Introducing our regular COVID-19 Data Analysis Update
The growing number of people infected with the SARS-CoV-2 virus and the enormous scale of the pandemic pose immense challenges for society and science worldwide. As an international mathematical research institute, we wish to contribute to the discussion by providing a statistical analysis of the growth rates underlying this pandemic.
This regularly updated report is a cautionary analysis of statistical trends from reported case numbers. Instead of simply extrapolating current growth trends, we seek to identify general trends in the dynamics of the growth rate, in order to estimate when countries may hopefully make a transition from alarming growth to a saturated phase. This can support researchers and policy makers in judging the effectiveness of various social distancing measures undertaken in different countries.

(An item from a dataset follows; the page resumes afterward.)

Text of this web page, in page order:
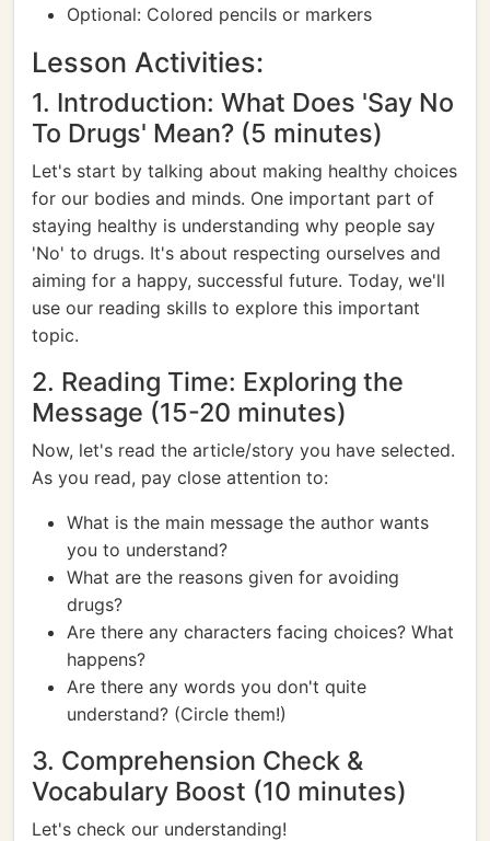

The data evaluation is performed by
Hoang Duc Luu and
Jürgen Jost from our
dynamical systems group.
Based on the respective growth rates according to the number of infected we differentiate between various periods of pandemic development. We believe that we can establish general statistical regularities in the dynamics of the growth rate, which are captured by a simple linear regression. A linear extrapolation of this regression allows us to make a robust prediction on the final number of infected cases, once the growth rate has stabilized at a low enough level (r<0.1). The results of this evaluation of growth rate trends for countries with more than 1000 confirmed COVID-19 cases are represented in the forecast table.